> **Data records**
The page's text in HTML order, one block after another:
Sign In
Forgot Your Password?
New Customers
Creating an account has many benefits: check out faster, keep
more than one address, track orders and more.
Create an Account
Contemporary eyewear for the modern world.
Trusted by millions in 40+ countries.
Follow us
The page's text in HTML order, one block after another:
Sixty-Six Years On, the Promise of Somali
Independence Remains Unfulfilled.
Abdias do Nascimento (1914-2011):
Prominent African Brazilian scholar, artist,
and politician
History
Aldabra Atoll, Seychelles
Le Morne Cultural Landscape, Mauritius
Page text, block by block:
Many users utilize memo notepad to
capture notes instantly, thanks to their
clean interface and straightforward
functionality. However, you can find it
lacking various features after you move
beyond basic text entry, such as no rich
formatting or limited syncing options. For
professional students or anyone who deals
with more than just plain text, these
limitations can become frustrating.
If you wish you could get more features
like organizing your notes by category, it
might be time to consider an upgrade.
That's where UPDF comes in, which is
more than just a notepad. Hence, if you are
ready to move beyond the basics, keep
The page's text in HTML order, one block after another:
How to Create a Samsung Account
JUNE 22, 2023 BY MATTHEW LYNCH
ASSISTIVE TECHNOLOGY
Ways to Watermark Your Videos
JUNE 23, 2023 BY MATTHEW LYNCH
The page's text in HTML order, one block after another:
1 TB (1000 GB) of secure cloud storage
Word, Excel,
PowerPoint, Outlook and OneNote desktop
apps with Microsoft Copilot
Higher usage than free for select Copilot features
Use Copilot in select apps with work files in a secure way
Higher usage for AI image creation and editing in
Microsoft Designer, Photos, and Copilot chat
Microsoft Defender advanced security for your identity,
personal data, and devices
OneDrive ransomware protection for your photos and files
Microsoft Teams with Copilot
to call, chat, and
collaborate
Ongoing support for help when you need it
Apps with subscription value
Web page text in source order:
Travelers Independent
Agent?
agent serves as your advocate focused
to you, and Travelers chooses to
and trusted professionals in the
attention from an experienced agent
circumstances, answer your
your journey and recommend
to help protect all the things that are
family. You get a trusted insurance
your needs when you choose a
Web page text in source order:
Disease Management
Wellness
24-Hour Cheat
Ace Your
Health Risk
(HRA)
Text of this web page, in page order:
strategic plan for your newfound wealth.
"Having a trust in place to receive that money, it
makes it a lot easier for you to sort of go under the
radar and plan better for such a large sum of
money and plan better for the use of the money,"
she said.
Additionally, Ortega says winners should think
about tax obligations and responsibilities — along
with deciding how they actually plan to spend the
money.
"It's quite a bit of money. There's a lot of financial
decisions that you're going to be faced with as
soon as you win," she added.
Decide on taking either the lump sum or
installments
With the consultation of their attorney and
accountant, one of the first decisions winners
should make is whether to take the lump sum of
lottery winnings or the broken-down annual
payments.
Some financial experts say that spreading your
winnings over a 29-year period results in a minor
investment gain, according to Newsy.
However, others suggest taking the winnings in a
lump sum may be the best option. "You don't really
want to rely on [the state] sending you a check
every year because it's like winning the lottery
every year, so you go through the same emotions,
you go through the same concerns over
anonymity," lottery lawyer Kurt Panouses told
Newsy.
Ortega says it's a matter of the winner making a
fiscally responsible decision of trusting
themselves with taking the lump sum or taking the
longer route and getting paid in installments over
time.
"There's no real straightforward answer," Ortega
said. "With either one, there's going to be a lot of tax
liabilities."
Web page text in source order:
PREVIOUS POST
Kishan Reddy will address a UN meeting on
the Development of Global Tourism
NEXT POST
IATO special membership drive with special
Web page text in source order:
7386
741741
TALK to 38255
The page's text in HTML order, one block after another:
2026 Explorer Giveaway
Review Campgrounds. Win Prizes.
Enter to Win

> **Exercise goal**
The data should be written out again in full, exactly as it stands.

> **Solution to the problem**
The page's text in HTML order, one block after another:
Sign In
Forgot Your Password?
New Customers
Creating an account has many benefits: check out faster, keep
more than one address, track orders and more.
Create an Account
Contemporary eyewear for the modern world.
Trusted by millions in 40+ countries.
Follow us
The page's text in HTML order, one block after another:
Sixty-Six Years On, the Promise of Somali
Independence Remains Unfulfilled.
Abdias do Nascimento (1914-2011):
Prominent African Brazilian scholar, artist,
and politician
History
Aldabra Atoll, Seychelles
Le Morne Cultural Landscape, Mauritius
Page text, block by block:
Many users utilize memo notepad to
capture notes instantly, thanks to their
clean interface and straightforward
functionality. However, you can find it
lacking various features after you move
beyond basic text entry, such as no rich
formatting or limited syncing options. For
professional students or anyone who deals
with more than just plain text, these
limitations can become frustrating.
If you wish you could get more features
like organizing your notes by category, it
might be time to consider an upgrade.
That's where UPDF comes in, which is
more than just a notepad. Hence, if you are
ready to move beyond the basics, keep
The page's text in HTML order, one block after another:
How to Create a Samsung Account
JUNE 22, 2023 BY MATTHEW LYNCH
ASSISTIVE TECHNOLOGY
Ways to Watermark Your Videos
JUNE 23, 2023 BY MATTHEW LYNCH
The page's text in HTML order, one block after another:
1 TB (1000 GB) of secure cloud storage
Word, Excel,
PowerPoint, Outlook and OneNote desktop
apps with Microsoft Copilot
Higher usage than free for select Copilot features
Use Copilot in select apps with work files in a secure way
Higher usage for AI image creation and editing in
Microsoft Designer, Photos, and Copilot chat
Microsoft Defender advanced security for your identity,
personal data, and devices
OneDrive ransomware protection for your photos and files
Microsoft Teams with Copilot
to call, chat, and
collaborate
Ongoing support for help when you need it
Apps with subscription value
Web page text in source order:
Travelers Independent
Agent?
agent serves as your advocate focused
to you, and Travelers chooses to
and trusted professionals in the
attention from an experienced agent
circumstances, answer your
your journey and recommend
to help protect all the things that are
family. You get a trusted insurance
your needs when you choose a
Web page text in source order:
Disease Management
Wellness
24-Hour Cheat
Ace Your
Health Risk
(HRA)
Text of this web page, in page order:
strategic plan for your newfound wealth.
"Having a trust in place to receive that money, it
makes it a lot easier for you to sort of go under the
radar and plan better for such a large sum of
money and plan better for the use of the money,"
she said.
Additionally, Ortega says winners should think
about tax obligations and responsibilities — along
with deciding how they actually plan to spend the
money.
"It's quite a bit of money. There's a lot of financial
decisions that you're going to be faced with as
soon as you win," she added.
Decide on taking either the lump sum or
installments
With the consultation of their attorney and
accountant, one of the first decisions winners
should make is whether to take the lump sum of
lottery winnings or the broken-down annual
payments.
Some financial experts say that spreading your
winnings over a 29-year period results in a minor
investment gain, according to Newsy.
However, others suggest taking the winnings in a
lump sum may be the best option. "You don't really
want to rely on [the state] sending you a check
every year because it's like winning the lottery
every year, so you go through the same emotions,
you go through the same concerns over
anonymity," lottery lawyer Kurt Panouses told
Newsy.
Ortega says it's a matter of the winner making a
fiscally responsible decision of trusting
themselves with taking the lump sum or taking the
longer route and getting paid in installments over
time.
"There's no real straightforward answer," Ortega
said. "With either one, there's going to be a lot of tax
liabilities."
Web page text in source order:
PREVIOUS POST
Kishan Reddy will address a UN meeting on
the Development of Global Tourism
NEXT POST
IATO special membership drive with special
Web page text in source order:
7386
741741
TALK to 38255
The page's text in HTML order, one block after another:
2026 Explorer Giveaway
Review Campgrounds. Win Prizes.
Enter to Win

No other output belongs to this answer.